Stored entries
BEGIN

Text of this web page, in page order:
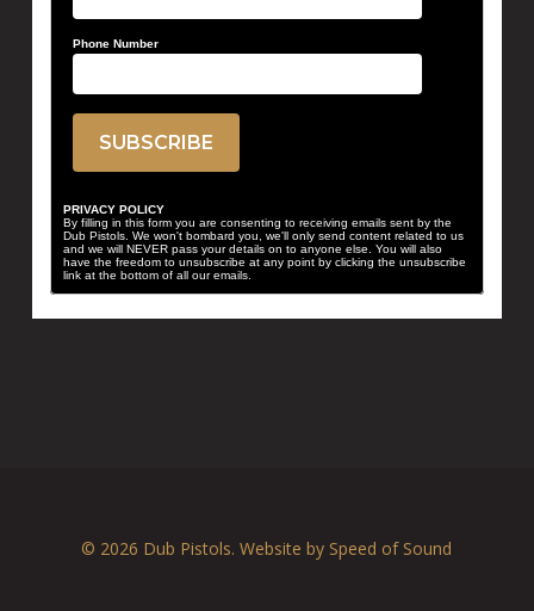
Phone Number
PRIVACY POLICY
By filling in this form you are consenting to receiving emails sent by the
Dub Pistols. We won't bombard you, we'll only send content related to us
and we will NEVER pass your details on to anyone else. You will also
have the freedom to unsubscribe at any point by clicking the unsubscribe
link at the bottom of all our emails.
© 2026 Dub Pistols. Website by Speed of Sound
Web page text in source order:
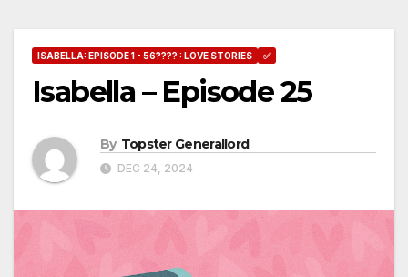
ISABELLA: EPISODE 1 - 56???? : LOVE STORIES ✅
Isabella – Episode 25
By Topster Generallord
DEC 24, 2024
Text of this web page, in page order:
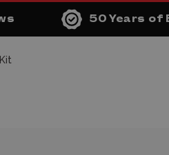
50 Years of
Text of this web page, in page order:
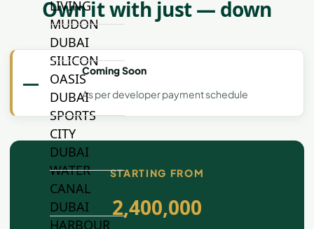
LIVING
MUDON
DUBAI
SILICON
OASIS
DUBAI
SPORTS
CITY
DUBAI
WATER
CANAL
DUBAI
HARBOUR
Own it with just — down
—
Coming Soon
As per developer payment schedule
STARTING FROM
2,400,000
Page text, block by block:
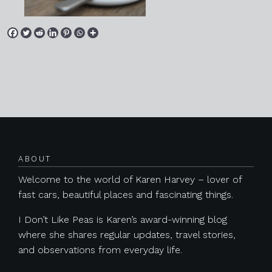
ABOUT
Welcome to the world of Karen Harvey – lover of
fast cars, beautiful places and fascinating things.
I Don’t Like Peas is Karen’s award-winning blog
where she shares regular updates, travel stories,
and observations from everyday life.
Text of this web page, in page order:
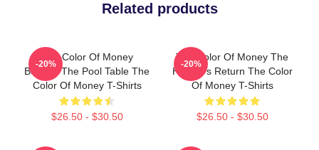
Related products
The Color Of Money
Beyond The Pool Table The
Color Of Money T-Shirts
$26.50 - $30.50
-20%
The Color Of Money The
Hustler's Return The Color
Of Money T-Shirts
$26.50 - $30.50
-20%
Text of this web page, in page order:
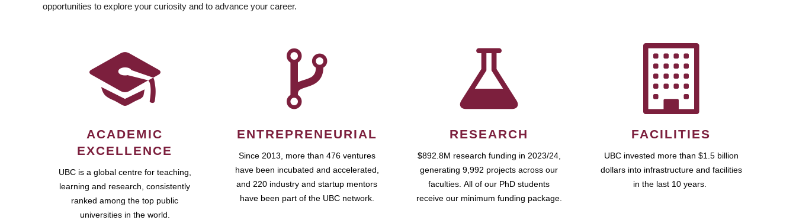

END

Aim of the task
Write the entries out in full and exactly, omitting every picture.

The completed task
Text of this web page, in page order:
Phone Number
PRIVACY POLICY
By filling in this form you are consenting to receiving emails sent by the
Dub Pistols. We won't bombard you, we'll only send content related to us
and we will NEVER pass your details on to anyone else. You will also
have the freedom to unsubscribe at any point by clicking the unsubscribe
link at the bottom of all our emails.
© 2026 Dub Pistols. Website by Speed of Sound
Web page text in source order:
ISABELLA: EPISODE 1 - 56???? : LOVE STORIES ✅
Isabella – Episode 25
By Topster Generallord
DEC 24, 2024
Text of this web page, in page order:
50 Years of
Text of this web page, in page order:
LIVING
MUDON
DUBAI
SILICON
OASIS
DUBAI
SPORTS
CITY
DUBAI
WATER
CANAL
DUBAI
HARBOUR
Own it with just — down
—
Coming Soon
As per developer payment schedule
STARTING FROM
2,400,000
Page text, block by block:
ABOUT
Welcome to the world of Karen Harvey – lover of
fast cars, beautiful places and fascinating things.
I Don’t Like Peas is Karen’s award-winning blog
where she shares regular updates, travel stories,
and observations from everyday life.
Text of this web page, in page order:
Related products
The Color Of Money
Beyond The Pool Table The
Color Of Money T-Shirts
$26.50 - $30.50
-20%
The Color Of Money The
Hustler's Return The Color
Of Money T-Shirts
$26.50 - $30.50
-20%
Text of this web page, in page order:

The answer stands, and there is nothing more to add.